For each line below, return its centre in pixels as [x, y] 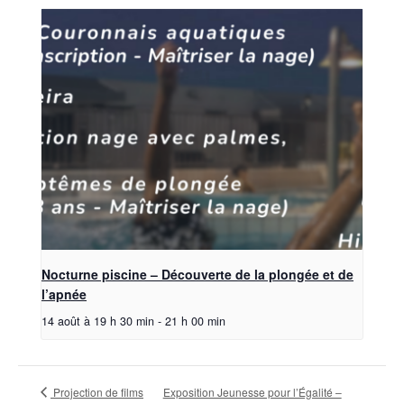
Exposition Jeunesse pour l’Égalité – [252, 391]
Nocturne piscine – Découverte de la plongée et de [197, 274]
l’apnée [64, 294]
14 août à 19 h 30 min [98, 321]
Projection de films [97, 391]
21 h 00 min [195, 321]
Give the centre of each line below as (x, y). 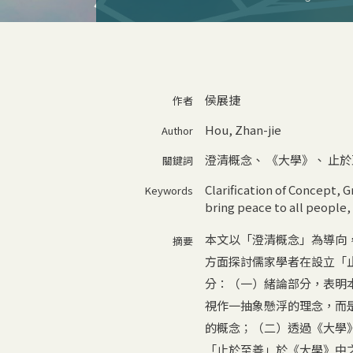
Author (177, 130)
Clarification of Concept (270, 189)
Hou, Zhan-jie (243, 129)
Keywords (169, 190)
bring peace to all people (275, 206)
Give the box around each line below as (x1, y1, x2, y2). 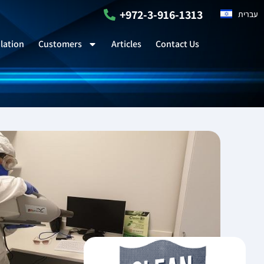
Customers (38, 38, 82, 50)
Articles (111, 38, 141, 50)
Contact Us (155, 38, 199, 50)
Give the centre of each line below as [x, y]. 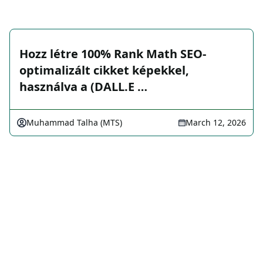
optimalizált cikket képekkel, [104, 70]
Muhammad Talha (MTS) [74, 122]
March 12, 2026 [216, 122]
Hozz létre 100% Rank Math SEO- [113, 54]
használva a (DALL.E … [83, 87]
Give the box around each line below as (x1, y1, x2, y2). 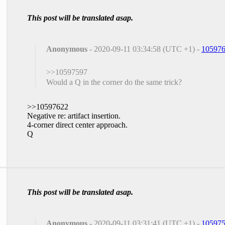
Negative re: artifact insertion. (27, 111, 121, 120)
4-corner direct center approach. (27, 120, 128, 129)
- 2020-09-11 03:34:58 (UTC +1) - (87, 44, 201, 53)
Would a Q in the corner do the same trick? (46, 77, 182, 86)
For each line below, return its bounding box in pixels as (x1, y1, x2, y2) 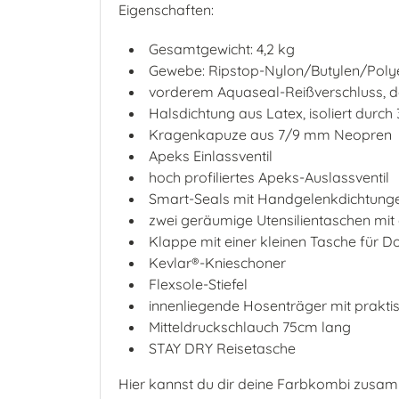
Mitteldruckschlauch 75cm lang (149, 318, 351, 336)
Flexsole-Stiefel (149, 275, 248, 293)
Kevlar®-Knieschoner (149, 254, 286, 272)
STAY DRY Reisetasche (149, 339, 296, 357)
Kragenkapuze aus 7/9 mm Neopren (149, 126, 392, 143)
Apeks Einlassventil (149, 147, 273, 165)
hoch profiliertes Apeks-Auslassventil (149, 168, 389, 186)
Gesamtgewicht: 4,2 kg (149, 40, 295, 58)
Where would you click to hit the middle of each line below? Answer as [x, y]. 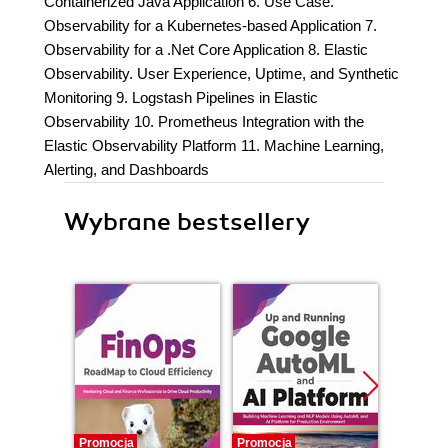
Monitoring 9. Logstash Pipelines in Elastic [181, 97]
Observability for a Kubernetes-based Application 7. [210, 25]
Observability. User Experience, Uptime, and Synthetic [221, 73]
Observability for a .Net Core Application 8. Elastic [206, 49]
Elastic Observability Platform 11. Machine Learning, [214, 145]
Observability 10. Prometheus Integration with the [204, 121]
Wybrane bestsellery [187, 222]
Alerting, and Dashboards [126, 169]

########

## Assigned task
Give again, exactly as written above, every line from the one holding "Clarification of Concept (270, 189)" to the one holding "Wybrane bestsellery [187, 222]", with both ends kept and the pictures left out.

## Your response
Clarification of Concept (270, 189)
Hou, Zhan-jie (243, 129)
Keywords (169, 190)
bring peace to all people (275, 206)
Give the box around each line below as (x1, y1, x2, y2). 
Customers (38, 38, 82, 50)
Articles (111, 38, 141, 50)
Contact Us (155, 38, 199, 50)
Give the centre of each line below as [x, y]. 
optimalizált cikket képekkel, [104, 70]
Muhammad Talha (MTS) [74, 122]
March 12, 2026 [216, 122]
Hozz létre 100% Rank Math SEO- [113, 54]
használva a (DALL.E … [83, 87]
Give the box around each line below as (x1, y1, x2, y2). 
Negative re: artifact insertion. (27, 111, 121, 120)
4-corner direct center approach. (27, 120, 128, 129)
- 2020-09-11 03:34:58 (UTC +1) - (87, 44, 201, 53)
Would a Q in the corner do the same trick? (46, 77, 182, 86)
For each line below, return its bounding box in pixels as (x1, y1, x2, y2) 
Mitteldruckschlauch 75cm lang (149, 318, 351, 336)
Flexsole-Stiefel (149, 275, 248, 293)
Kevlar®-Knieschoner (149, 254, 286, 272)
STAY DRY Reisetasche (149, 339, 296, 357)
Kragenkapuze aus 7/9 mm Neopren (149, 126, 392, 143)
Apeks Einlassventil (149, 147, 273, 165)
hoch profiliertes Apeks-Auslassventil (149, 168, 389, 186)
Gesamtgewicht: 4,2 kg (149, 40, 295, 58)
Where would you click to hit the middle of each line below? Answer as [x, y]. 
Monitoring 9. Logstash Pipelines in Elastic [181, 97]
Observability for a Kubernetes-based Application 7. [210, 25]
Observability. User Experience, Uptime, and Synthetic [221, 73]
Observability for a .Net Core Application 8. Elastic [206, 49]
Elastic Observability Platform 11. Machine Learning, [214, 145]
Observability 10. Prometheus Integration with the [204, 121]
Wybrane bestsellery [187, 222]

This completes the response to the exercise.